> _PROBLEM DESCRIPTION_
Give back every entry below, exactly as written.

(Source records)
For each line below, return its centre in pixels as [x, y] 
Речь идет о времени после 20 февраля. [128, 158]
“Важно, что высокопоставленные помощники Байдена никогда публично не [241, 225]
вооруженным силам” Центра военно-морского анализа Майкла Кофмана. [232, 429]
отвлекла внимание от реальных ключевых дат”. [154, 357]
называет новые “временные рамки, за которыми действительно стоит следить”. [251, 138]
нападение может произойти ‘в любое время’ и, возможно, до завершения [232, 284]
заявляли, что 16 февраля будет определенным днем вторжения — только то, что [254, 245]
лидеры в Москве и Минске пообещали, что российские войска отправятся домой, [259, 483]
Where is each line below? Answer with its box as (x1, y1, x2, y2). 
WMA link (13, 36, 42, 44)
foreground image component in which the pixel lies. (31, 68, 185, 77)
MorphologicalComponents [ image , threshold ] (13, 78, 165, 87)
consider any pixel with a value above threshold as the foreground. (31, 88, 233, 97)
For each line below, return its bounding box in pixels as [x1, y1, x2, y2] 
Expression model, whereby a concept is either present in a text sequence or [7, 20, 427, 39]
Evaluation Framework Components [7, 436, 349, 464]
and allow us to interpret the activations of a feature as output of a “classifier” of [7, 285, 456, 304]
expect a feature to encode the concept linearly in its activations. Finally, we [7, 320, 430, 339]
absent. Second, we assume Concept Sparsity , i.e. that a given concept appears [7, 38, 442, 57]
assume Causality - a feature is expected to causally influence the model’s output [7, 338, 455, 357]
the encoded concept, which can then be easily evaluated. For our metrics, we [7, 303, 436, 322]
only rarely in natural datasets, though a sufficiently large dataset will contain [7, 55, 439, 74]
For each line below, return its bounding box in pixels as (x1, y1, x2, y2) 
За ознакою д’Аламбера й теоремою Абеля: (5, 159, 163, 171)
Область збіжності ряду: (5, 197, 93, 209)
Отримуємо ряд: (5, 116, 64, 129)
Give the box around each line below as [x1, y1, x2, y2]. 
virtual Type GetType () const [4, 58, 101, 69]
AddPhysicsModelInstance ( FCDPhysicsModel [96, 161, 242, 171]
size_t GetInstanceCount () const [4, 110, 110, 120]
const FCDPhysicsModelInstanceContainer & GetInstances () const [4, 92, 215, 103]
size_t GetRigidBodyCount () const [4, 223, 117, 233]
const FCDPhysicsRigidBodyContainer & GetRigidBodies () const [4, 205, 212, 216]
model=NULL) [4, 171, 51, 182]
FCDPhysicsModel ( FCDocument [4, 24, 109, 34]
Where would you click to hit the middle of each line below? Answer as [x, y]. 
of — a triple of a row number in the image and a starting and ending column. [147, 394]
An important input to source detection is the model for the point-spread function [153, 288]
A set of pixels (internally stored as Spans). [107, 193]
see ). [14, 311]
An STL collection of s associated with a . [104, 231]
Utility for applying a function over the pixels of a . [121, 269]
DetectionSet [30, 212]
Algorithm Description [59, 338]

> _RESULT_
For each line below, return its centre in pixels as [x, y] 
Речь идет о времени после 20 февраля. [128, 158]
“Важно, что высокопоставленные помощники Байдена никогда публично не [241, 225]
вооруженным силам” Центра военно-морского анализа Майкла Кофмана. [232, 429]
отвлекла внимание от реальных ключевых дат”. [154, 357]
называет новые “временные рамки, за которыми действительно стоит следить”. [251, 138]
нападение может произойти ‘в любое время’ и, возможно, до завершения [232, 284]
заявляли, что 16 февраля будет определенным днем вторжения — только то, что [254, 245]
лидеры в Москве и Минске пообещали, что российские войска отправятся домой, [259, 483]
Where is each line below? Answer with its box as (x1, y1, x2, y2). 
WMA link (13, 36, 42, 44)
foreground image component in which the pixel lies. (31, 68, 185, 77)
MorphologicalComponents [ image , threshold ] (13, 78, 165, 87)
consider any pixel with a value above threshold as the foreground. (31, 88, 233, 97)
For each line below, return its bounding box in pixels as [x1, y1, x2, y2] 
Expression model, whereby a concept is either present in a text sequence or [7, 20, 427, 39]
Evaluation Framework Components [7, 436, 349, 464]
and allow us to interpret the activations of a feature as output of a “classifier” of [7, 285, 456, 304]
expect a feature to encode the concept linearly in its activations. Finally, we [7, 320, 430, 339]
absent. Second, we assume Concept Sparsity , i.e. that a given concept appears [7, 38, 442, 57]
assume Causality - a feature is expected to causally influence the model’s output [7, 338, 455, 357]
the encoded concept, which can then be easily evaluated. For our metrics, we [7, 303, 436, 322]
only rarely in natural datasets, though a sufficiently large dataset will contain [7, 55, 439, 74]
For each line below, return its bounding box in pixels as (x1, y1, x2, y2) 
За ознакою д’Аламбера й теоремою Абеля: (5, 159, 163, 171)
Область збіжності ряду: (5, 197, 93, 209)
Отримуємо ряд: (5, 116, 64, 129)
Give the box around each line below as [x1, y1, x2, y2]. 
virtual Type GetType () const [4, 58, 101, 69]
AddPhysicsModelInstance ( FCDPhysicsModel [96, 161, 242, 171]
size_t GetInstanceCount () const [4, 110, 110, 120]
const FCDPhysicsModelInstanceContainer & GetInstances () const [4, 92, 215, 103]
size_t GetRigidBodyCount () const [4, 223, 117, 233]
const FCDPhysicsRigidBodyContainer & GetRigidBodies () const [4, 205, 212, 216]
model=NULL) [4, 171, 51, 182]
FCDPhysicsModel ( FCDocument [4, 24, 109, 34]
Where would you click to hit the middle of each line below? Answer as [x, y]. 
of — a triple of a row number in the image and a starting and ending column. [147, 394]
An important input to source detection is the model for the point-spread function [153, 288]
A set of pixels (internally stored as Spans). [107, 193]
see ). [14, 311]
An STL collection of s associated with a . [104, 231]
Utility for applying a function over the pixels of a . [121, 269]
DetectionSet [30, 212]
Algorithm Description [59, 338]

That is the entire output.